### [WHAT THIS TASK INVOLVES]
For this task, copy all of the data below exactly and skip the pictures.

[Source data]
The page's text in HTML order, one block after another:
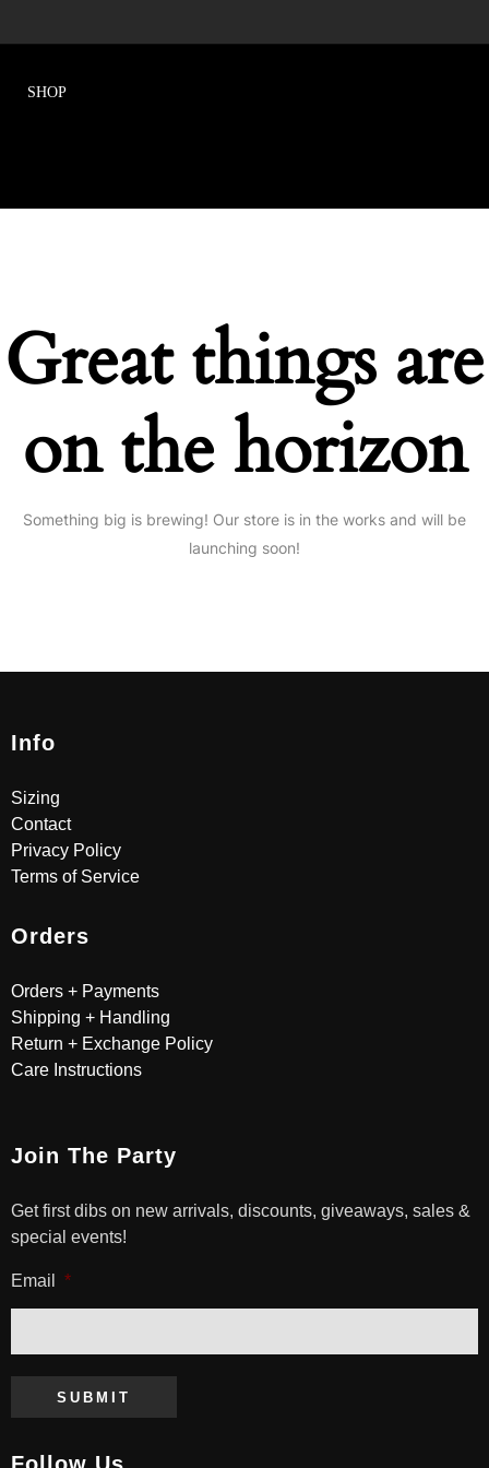
Great things are
on the horizon
Something big is brewing! Our store is in the works and will be
launching soon!
Info
Sizing
Contact
Privacy Policy
Terms of Service
Orders
Orders + Payments
Shipping + Handling
Return + Exchange Policy
Care Instructions
Join The Party
Get first dibs on new arrivals, discounts, giveaways, sales &
special events!
Email *
SUBMIT
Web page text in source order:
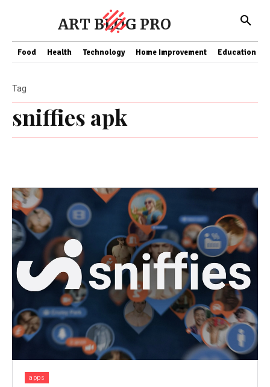
ART BLOG PRO
Food Health Technology Home Improvement Education
sniffies apk
Tag
apps
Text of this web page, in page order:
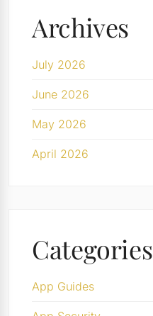
Archives
July 2026
June 2026
May 2026
April 2026
Categories
App Guides
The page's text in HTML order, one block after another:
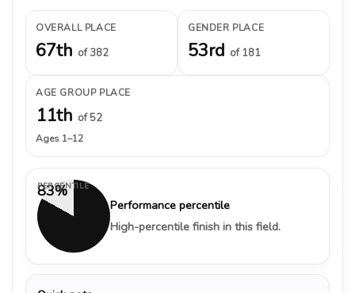
OVERALL PLACE
67th of 382
GENDER PLACE
53rd of 181
AGE GROUP PLACE
11th of 52
Ages 1–12
83%
PERCENTILE
Performance percentile
High-percentile finish in this field.
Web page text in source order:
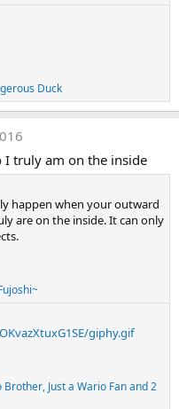
Duck
truly am on the inside
happen when your outward
are on the inside. It can only
giphy.gif
Brother, Just a Wario Fanand 2
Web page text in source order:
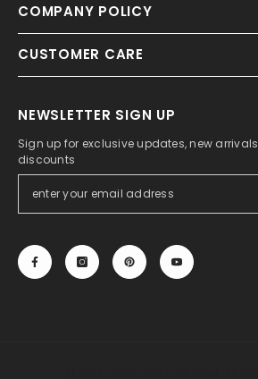
COMPANY POLICY
CUSTOMER CARE
NEWSLETTER SIGN UP
Sign up for exclusive updates, new
discounts
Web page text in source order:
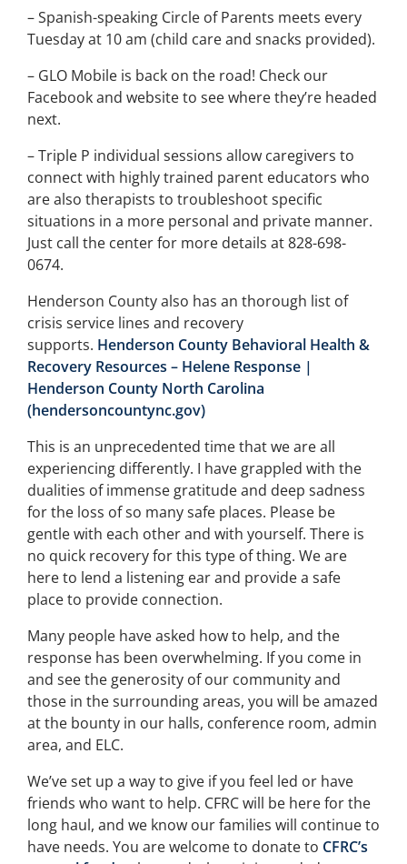
– Spanish-speaking Circle of Parents meets every
Tuesday at 10 am (child care and snacks provided).
– GLO Mobile is back on the road! Check our
Facebook and website to see where they’re headed
next.
– Triple P individual sessions allow caregivers to
connect with highly trained parent educators who
are also therapists to troubleshoot specific
situations in a more personal and private manner.
Just call the center for more details at 828-698-
0674.
Henderson County also has an thorough list of
crisis service lines and recovery
supports. Henderson County Behavioral Health &
Recovery Resources – Helene Response |
Henderson County North Carolina
(hendersoncountync.gov)
This is an unprecedented time that we are all
experiencing differently. I have grappled with the
dualities of immense gratitude and deep sadness
for the loss of so many safe places. Please be
gentle with each other and with yourself. There is
no quick recovery for this type of thing. We are
here to lend a listening ear and provide a safe
place to provide connection.
Many people have asked how to help, and the
response has been overwhelming. If you come in
and see the generosity of our community and
those in the surrounding areas, you will be amazed
at the bounty in our halls, conference room, admin
area, and ELC.
We’ve set up a way to give if you feel led or have
friends who want to help. CFRC will be here for the
long haul, and we know our families will continue to
have needs. You are welcome to donate to CFRC’s
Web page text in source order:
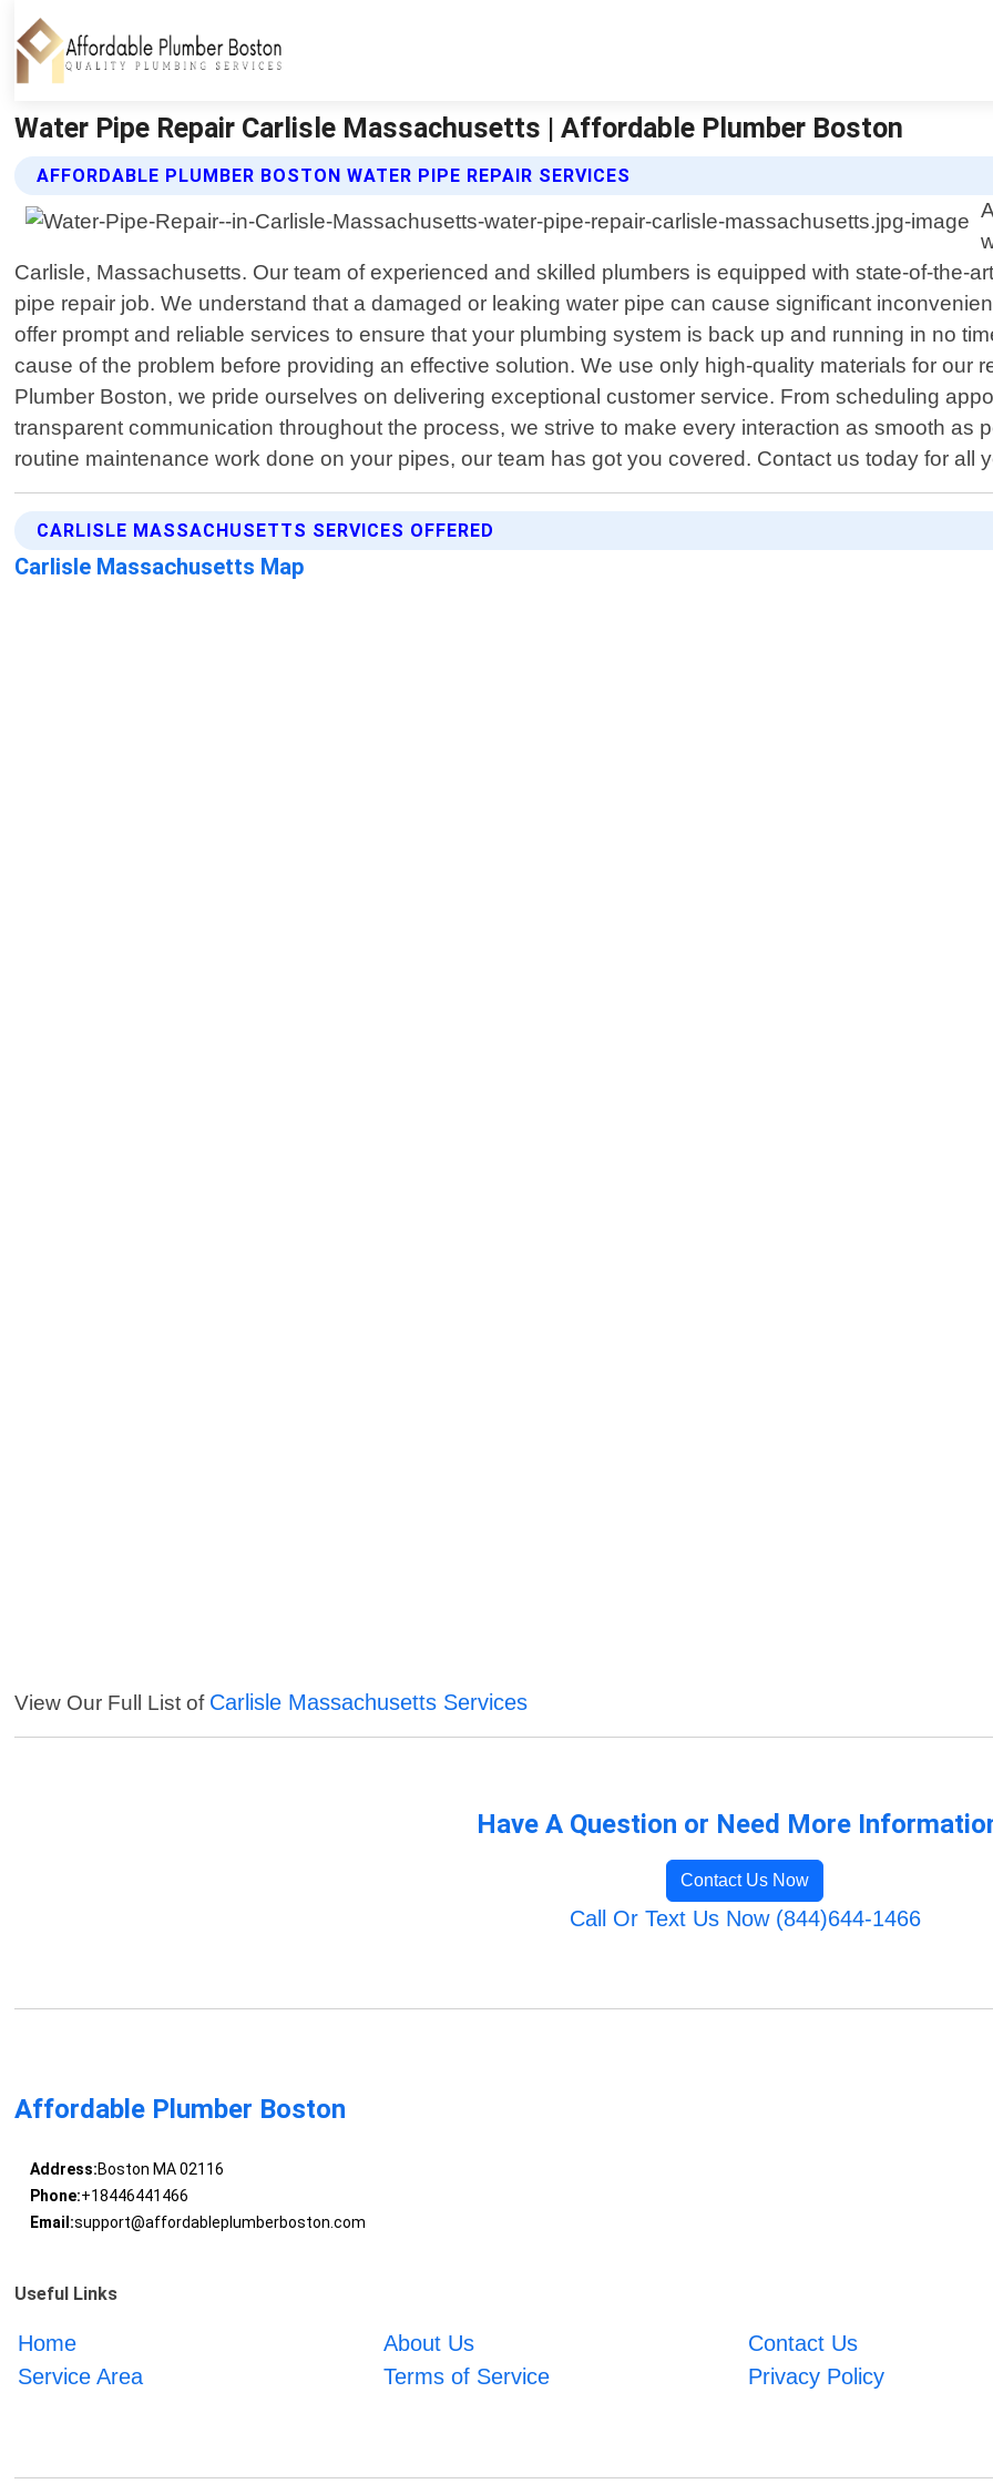
Water Pipe Repair Carlisle Massachusetts | Affordable Plumber Boston
AFFORDABLE PLUMBER BOSTON WATER PIPE REPAIR SERVICES
Carlisle, Massachusetts. Our team of experienced and skilled plumbers is equipped with state-of-the-
pipe repair job. We understand that a damaged or leaking water pipe can cause significant
offer prompt and reliable services to ensure that your plumbing system is back up and running in no
cause of the problem before providing an effective solution. We use only high-quality materials for our
Plumber Boston, we pride ourselves on delivering exceptional customer service. From scheduling
transparent communication throughout the process, we strive to make every interaction as smooth as
routine maintenance work done on your pipes, our team has got you covered. Contact us today for all
CARLISLE MASSACHUSETTS SERVICES OFFERED
Carlisle Massachusetts Map
View Our Full List of Carlisle Massachusetts Services
Have A Question or Need More
Contact Us Now
Call Or Text Us Now (844)644-1466
Affordable Plumber Boston
Address:Boston MA 02116
Phone:+18446441466
Email:support@affordableplumberboston.com
Useful Links
Home About Us
Contact Us
Service Area
Terms of Service Privacy Policy
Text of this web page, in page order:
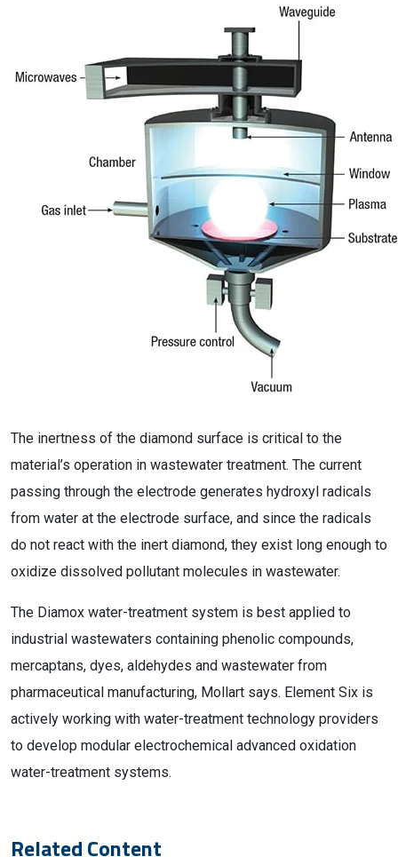
The inertness of the diamond surface is critical to the
material’s operation in wastewater treatment. The current
passing through the electrode generates hydroxyl radicals
from water at the electrode surface, and since the radicals
do not react with the inert diamond, they exist long enough to
oxidize dissolved pollutant molecules in wastewater.
The Diamox water-treatment system is best applied to
industrial wastewaters containing phenolic compounds,
mercaptans, dyes, aldehydes and wastewater from
pharmaceutical manufacturing, Mollart says. Element Six is
actively working with water-treatment technology providers
to develop modular electrochemical advanced oxidation
water-treatment systems.
Related Content

### [PROBLEM SOLUTION]
The page's text in HTML order, one block after another:
Great things are
on the horizon
Something big is brewing! Our store is in the works and will be
launching soon!
Info
Sizing
Contact
Privacy Policy
Terms of Service
Orders
Orders + Payments
Shipping + Handling
Return + Exchange Policy
Care Instructions
Join The Party
Get first dibs on new arrivals, discounts, giveaways, sales &
special events!
Email *
SUBMIT
Web page text in source order:
ART BLOG PRO
Food Health Technology Home Improvement Education
sniffies apk
Tag
apps
Text of this web page, in page order:
Archives
July 2026
June 2026
May 2026
April 2026
Categories
App Guides
The page's text in HTML order, one block after another:
OVERALL PLACE
67th of 382
GENDER PLACE
53rd of 181
AGE GROUP PLACE
11th of 52
Ages 1–12
83%
PERCENTILE
Performance percentile
High-percentile finish in this field.
Web page text in source order:
Duck
truly am on the inside
happen when your outward
are on the inside. It can only
giphy.gif
Brother, Just a Wario Fanand 2
Web page text in source order:
COMPANY POLICY
CUSTOMER CARE
NEWSLETTER SIGN UP
Sign up for exclusive updates, new
discounts
Web page text in source order:
– Spanish-speaking Circle of Parents meets every
Tuesday at 10 am (child care and snacks provided).
– GLO Mobile is back on the road! Check our
Facebook and website to see where they’re headed
next.
– Triple P individual sessions allow caregivers to
connect with highly trained parent educators who
are also therapists to troubleshoot specific
situations in a more personal and private manner.
Just call the center for more details at 828-698-
0674.
Henderson County also has an thorough list of
crisis service lines and recovery
supports. Henderson County Behavioral Health &
Recovery Resources – Helene Response |
Henderson County North Carolina
(hendersoncountync.gov)
This is an unprecedented time that we are all
experiencing differently. I have grappled with the
dualities of immense gratitude and deep sadness
for the loss of so many safe places. Please be
gentle with each other and with yourself. There is
no quick recovery for this type of thing. We are
here to lend a listening ear and provide a safe
place to provide connection.
Many people have asked how to help, and the
response has been overwhelming. If you come in
and see the generosity of our community and
those in the surrounding areas, you will be amazed
at the bounty in our halls, conference room, admin
area, and ELC.
We’ve set up a way to give if you feel led or have
friends who want to help. CFRC will be here for the
long haul, and we know our families will continue to
have needs. You are welcome to donate to CFRC’s
Web page text in source order:
Water Pipe Repair Carlisle Massachusetts | Affordable Plumber Boston
AFFORDABLE PLUMBER BOSTON WATER PIPE REPAIR SERVICES
Carlisle, Massachusetts. Our team of experienced and skilled plumbers is equipped with state-of-the-
pipe repair job. We understand that a damaged or leaking water pipe can cause significant
offer prompt and reliable services to ensure that your plumbing system is back up and running in no
cause of the problem before providing an effective solution. We use only high-quality materials for our
Plumber Boston, we pride ourselves on delivering exceptional customer service. From scheduling
transparent communication throughout the process, we strive to make every interaction as smooth as
routine maintenance work done on your pipes, our team has got you covered. Contact us today for all
CARLISLE MASSACHUSETTS SERVICES OFFERED
Carlisle Massachusetts Map
View Our Full List of Carlisle Massachusetts Services
Have A Question or Need More
Contact Us Now
Call Or Text Us Now (844)644-1466
Affordable Plumber Boston
Address:Boston MA 02116
Phone:+18446441466
Email:support@affordableplumberboston.com
Useful Links
Home About Us
Contact Us
Service Area
Terms of Service Privacy Policy
Text of this web page, in page order:
The inertness of the diamond surface is critical to the
material’s operation in wastewater treatment. The current
passing through the electrode generates hydroxyl radicals
from water at the electrode surface, and since the radicals
do not react with the inert diamond, they exist long enough to
oxidize dissolved pollutant molecules in wastewater.
The Diamox water-treatment system is best applied to
industrial wastewaters containing phenolic compounds,
mercaptans, dyes, aldehydes and wastewater from
pharmaceutical manufacturing, Mollart says. Element Six is
actively working with water-treatment technology providers
to develop modular electrochemical advanced oxidation
water-treatment systems.
Related Content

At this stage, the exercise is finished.